*** Begin section ***

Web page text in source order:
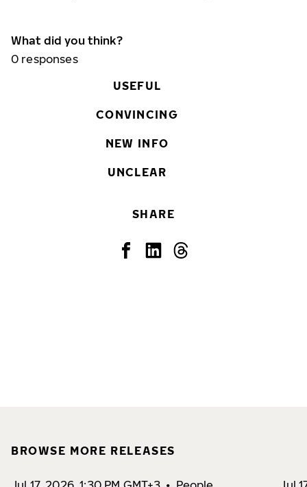
What did you think?
0 responses
USEFUL
CONVINCING
NEW INFO
UNCLEAR
SHARE
BROWSE MORE RELEASES
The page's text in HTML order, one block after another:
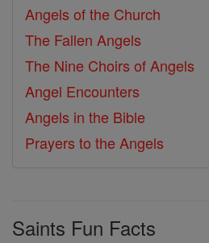
Angels of the Church
The Fallen Angels
The Nine Choirs of Angels
Angel Encounters
Angels in the Bible
Prayers to the Angels
Saints Fun Facts
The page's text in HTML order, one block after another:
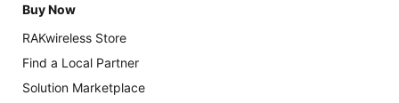
Buy Now
RAKwireless Store
Find a Local Partner
Solution Marketplace
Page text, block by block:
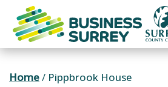
content
Home/ Pippbrook House
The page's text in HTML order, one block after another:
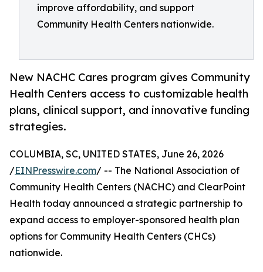
improve affordability, and support
Community Health Centers nationwide.
New NACHC Cares program gives Community
Health Centers access to customizable health
plans, clinical support, and innovative funding
strategies.
COLUMBIA, SC, UNITED STATES, June 26, 2026
/EINPresswire.com/ -- The National Association of
Community Health Centers (NACHC) and ClearPoint
Health today announced a strategic partnership to
expand access to employer-sponsored health plan
options for Community Health Centers (CHCs)
nationwide.
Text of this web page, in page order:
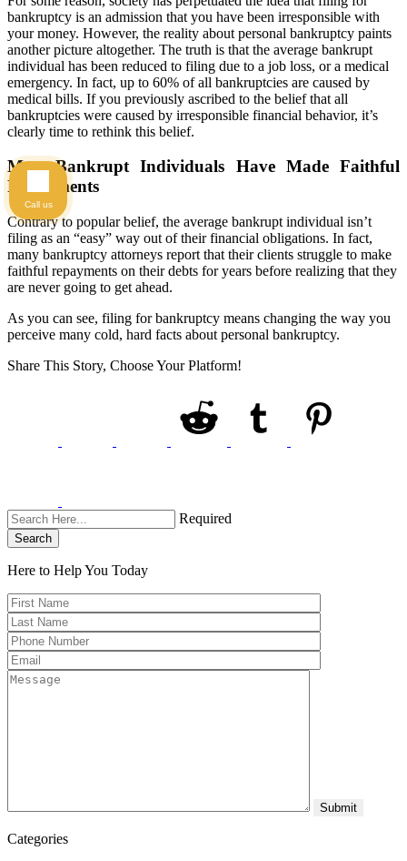
bankruptcy is an admission that you have been irresponsible with
your money. However, the reality about personal bankruptcy paints
another picture altogether. The truth is that the average bankrupt
individual has been reduced to filing due to a job loss, or a medical
emergency. In fact, up to 60% of all bankruptcies are caused by
medical bills. If you previously ascribed to the belief that all
bankruptcies were caused by irresponsible financial behavior, it’s
clearly time to rethink this belief.
Most Bankrupt Individuals Have Made Faithful
Repayments
Contrary to popular belief, the average bankrupt individual isn’t
filing as an “easy” way out of their financial obligations. In fact,
many bankruptcy attorneys report that their clients struggle to make
faithful repayments on their debts for years before realizing that they
are never going to get ahead.
As you can see, filing for bankruptcy means changing the way you
perceive many cold, hard facts about personal bankruptcy.
Share This Story, Choose Your Platform!
Required
Search
Here to Help You Today
Categories
Call us
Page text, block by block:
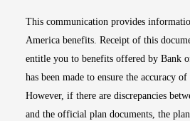
This communication provides
America benefits. Receipt of this
entitle you to benefits offered by Bank
has been made to ensure the accuracy
However, if there are discrepancies
and the official plan documents, the
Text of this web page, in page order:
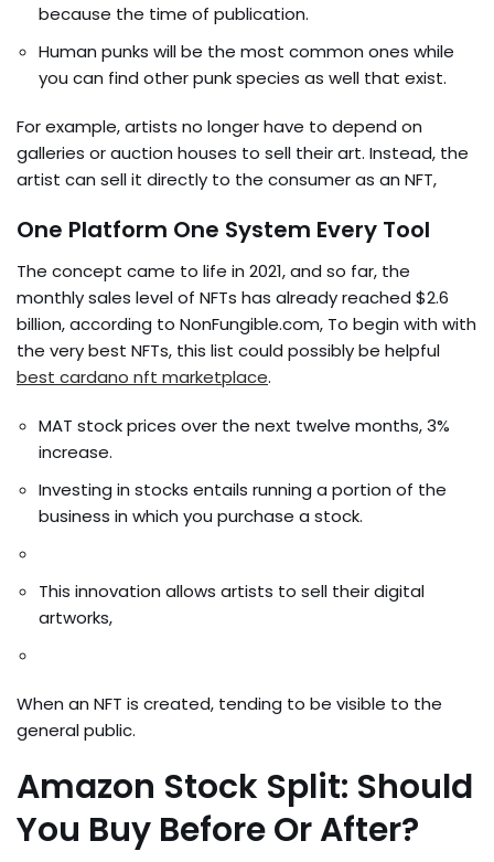
because the time of publication.
Human punks will be the most common ones while
you can find other punk species as well that exist.
For example, artists no longer have to depend on
galleries or auction houses to sell their art. Instead, the
artist can sell it directly to the consumer as an NFT,
One Platform One System Every Tool
The concept came to life in 2021, and so far, the
monthly sales level of NFTs has already reached $2.6
billion, according to NonFungible.com, To begin with with
the very best NFTs, this list could possibly be helpful
best cardano nft marketplace.
MAT stock prices over the next twelve months, 3%
increase.
Investing in stocks entails running a portion of the
business in which you purchase a stock.
This innovation allows artists to sell their digital
artworks,
When an NFT is created, tending to be visible to the
general public.
Amazon Stock Split: Should
You Buy Before Or After?
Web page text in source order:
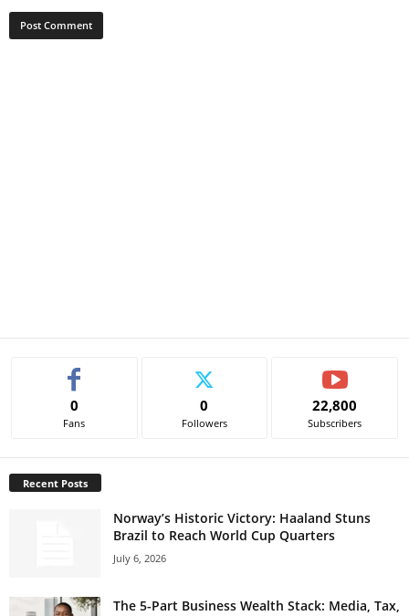
0
Fans
0
Followers
22,800
Subscribers
Recent Posts
Norway’s Historic Victory: Haaland Stuns
Brazil to Reach World Cup Quarters
July 6, 2026
The 5-Part Business Wealth Stack: Media, Tax,
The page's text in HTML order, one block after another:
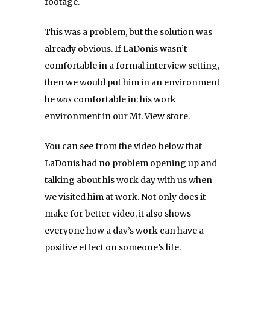
This was a problem, but the solution was
already obvious. If LaDonis wasn’t
comfortable in a formal interview setting,
then we would put him in an environment
hewas comfortable in: his work
environment in our Mt. View store.
You can see from the video below that
LaDonis had no problem opening up and
talking about his work day with us when
we visited him at work. Not only does it
make for better video, it also shows
everyone how a day’s work can have a
positive effect on someone’s life.
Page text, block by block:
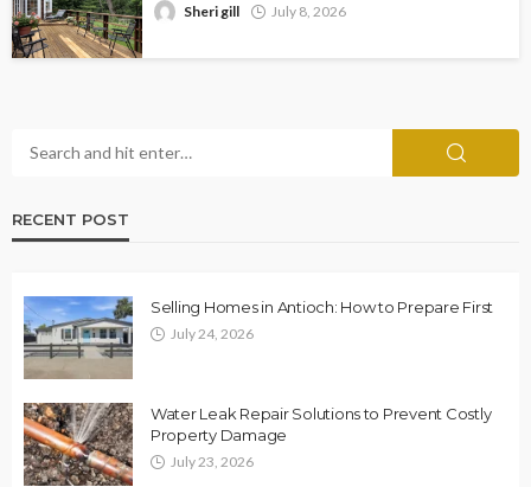
Sheri gill July 8, 2026
RECENT POST
Selling Homes in Antioch: How to Prepare First
July 24, 2026
Water Leak Repair Solutions to Prevent Costly
Property Damage
July 23, 2026
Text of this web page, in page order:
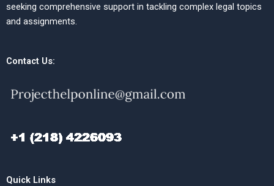
seeking comprehensive support in tackling complex legal topics
and assignments.
Contact Us:
Quick Links
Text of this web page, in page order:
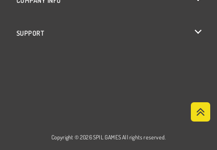
SUPPORT
Copyright © 2026 SPIL GAMES All rights reserved.
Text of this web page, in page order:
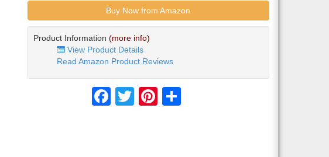
Buy Now from Amazon
Product Information (more info)
View Product Details
Read Amazon Product Reviews
FacebookTwitter Pinterest
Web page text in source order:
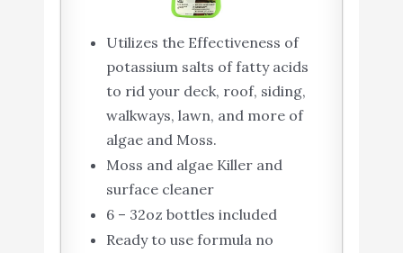
Utilizes the Effectiveness of
potassium salts of fatty acids
to rid your deck, roof, siding,
walkways, lawn, and more of
algae and Moss.
Moss and algae Killer and
surface cleaner
6 – 32oz bottles included
Ready to use formula no
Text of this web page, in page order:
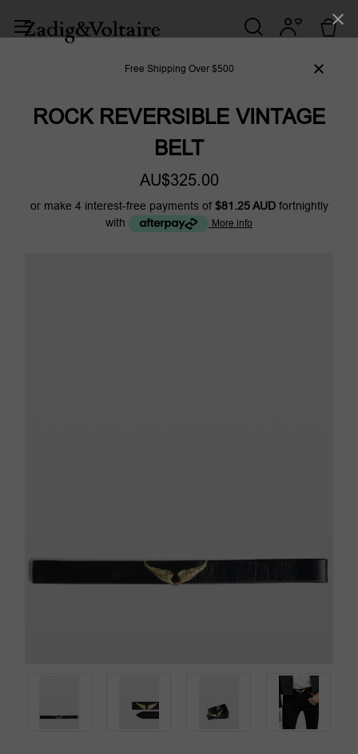
Free Shipping Over $500
ROCK REVERSIBLE VINTAGE
BELT
AU$325.00
or make 4 interest-free payments of $81.25 AUDfortnightly
with
More info
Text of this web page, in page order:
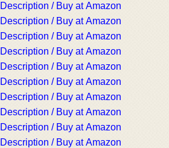
Description / Buy at Amazon
Description / Buy at Amazon
Description / Buy at Amazon
Description / Buy at Amazon
Description / Buy at Amazon
Description / Buy at Amazon
Description / Buy at Amazon
Description / Buy at Amazon
Description / Buy at Amazon
Description / Buy at Amazon

*** End section ***

## TASK
Could you repeat all of the entries exactly, without the pictures?

## YOUR SOLUTION
Web page text in source order:
What did you think?
0 responses
USEFUL
CONVINCING
NEW INFO
UNCLEAR
SHARE
BROWSE MORE RELEASES
The page's text in HTML order, one block after another:
Angels of the Church
The Fallen Angels
The Nine Choirs of Angels
Angel Encounters
Angels in the Bible
Prayers to the Angels
Saints Fun Facts
The page's text in HTML order, one block after another:
Buy Now
RAKwireless Store
Find a Local Partner
Solution Marketplace
Page text, block by block:
content
Home/ Pippbrook House
The page's text in HTML order, one block after another:
improve affordability, and support
Community Health Centers nationwide.
New NACHC Cares program gives Community
Health Centers access to customizable health
plans, clinical support, and innovative funding
strategies.
COLUMBIA, SC, UNITED STATES, June 26, 2026
/EINPresswire.com/ -- The National Association of
Community Health Centers (NACHC) and ClearPoint
Health today announced a strategic partnership to
expand access to employer-sponsored health plan
options for Community Health Centers (CHCs)
nationwide.
Text of this web page, in page order:
bankruptcy is an admission that you have been irresponsible with
your money. However, the reality about personal bankruptcy paints
another picture altogether. The truth is that the average bankrupt
individual has been reduced to filing due to a job loss, or a medical
emergency. In fact, up to 60% of all bankruptcies are caused by
medical bills. If you previously ascribed to the belief that all
bankruptcies were caused by irresponsible financial behavior, it’s
clearly time to rethink this belief.
Most Bankrupt Individuals Have Made Faithful
Repayments
Contrary to popular belief, the average bankrupt individual isn’t
filing as an “easy” way out of their financial obligations. In fact,
many bankruptcy attorneys report that their clients struggle to make
faithful repayments on their debts for years before realizing that they
are never going to get ahead.
As you can see, filing for bankruptcy means changing the way you
perceive many cold, hard facts about personal bankruptcy.
Share This Story, Choose Your Platform!
Required
Search
Here to Help You Today
Categories
Call us
Page text, block by block:
This communication provides
America benefits. Receipt of this
entitle you to benefits offered by Bank
has been made to ensure the accuracy
However, if there are discrepancies
and the official plan documents, the
Text of this web page, in page order:
because the time of publication.
Human punks will be the most common ones while
you can find other punk species as well that exist.
For example, artists no longer have to depend on
galleries or auction houses to sell their art. Instead, the
artist can sell it directly to the consumer as an NFT,
One Platform One System Every Tool
The concept came to life in 2021, and so far, the
monthly sales level of NFTs has already reached $2.6
billion, according to NonFungible.com, To begin with with
the very best NFTs, this list could possibly be helpful
best cardano nft marketplace.
MAT stock prices over the next twelve months, 3%
increase.
Investing in stocks entails running a portion of the
business in which you purchase a stock.
This innovation allows artists to sell their digital
artworks,
When an NFT is created, tending to be visible to the
general public.
Amazon Stock Split: Should
You Buy Before Or After?
Web page text in source order:
0
Fans
0
Followers
22,800
Subscribers
Recent Posts
Norway’s Historic Victory: Haaland Stuns
Brazil to Reach World Cup Quarters
July 6, 2026
The 5-Part Business Wealth Stack: Media, Tax,
The page's text in HTML order, one block after another:
This was a problem, but the solution was
already obvious. If LaDonis wasn’t
comfortable in a formal interview setting,
then we would put him in an environment
hewas comfortable in: his work
environment in our Mt. View store.
You can see from the video below that
LaDonis had no problem opening up and
talking about his work day with us when
we visited him at work. Not only does it
make for better video, it also shows
everyone how a day’s work can have a
positive effect on someone’s life.
Page text, block by block:
Sheri gill July 8, 2026
RECENT POST
Selling Homes in Antioch: How to Prepare First
July 24, 2026
Water Leak Repair Solutions to Prevent Costly
Property Damage
July 23, 2026
Text of this web page, in page order:
seeking comprehensive support in tackling complex legal topics
and assignments.
Contact Us:
Quick Links
Text of this web page, in page order:
SUPPORT
Copyright © 2026 SPIL GAMES All rights reserved.
Text of this web page, in page order:
Buy Now from Amazon
Product Information (more info)
View Product Details
Read Amazon Product Reviews
FacebookTwitter Pinterest
Web page text in source order:
Utilizes the Effectiveness of
potassium salts of fatty acids
to rid your deck, roof, siding,
walkways, lawn, and more of
algae and Moss.
Moss and algae Killer and
surface cleaner
6 – 32oz bottles included
Ready to use formula no
Text of this web page, in page order:
Free Shipping Over $500
ROCK REVERSIBLE VINTAGE
BELT
AU$325.00
or make 4 interest-free payments of $81.25 AUDfortnightly
with
More info
Text of this web page, in page order:
Description / Buy at Amazon
Description / Buy at Amazon
Description / Buy at Amazon
Description / Buy at Amazon
Description / Buy at Amazon
Description / Buy at Amazon
Description / Buy at Amazon
Description / Buy at Amazon
Description / Buy at Amazon
Description / Buy at Amazon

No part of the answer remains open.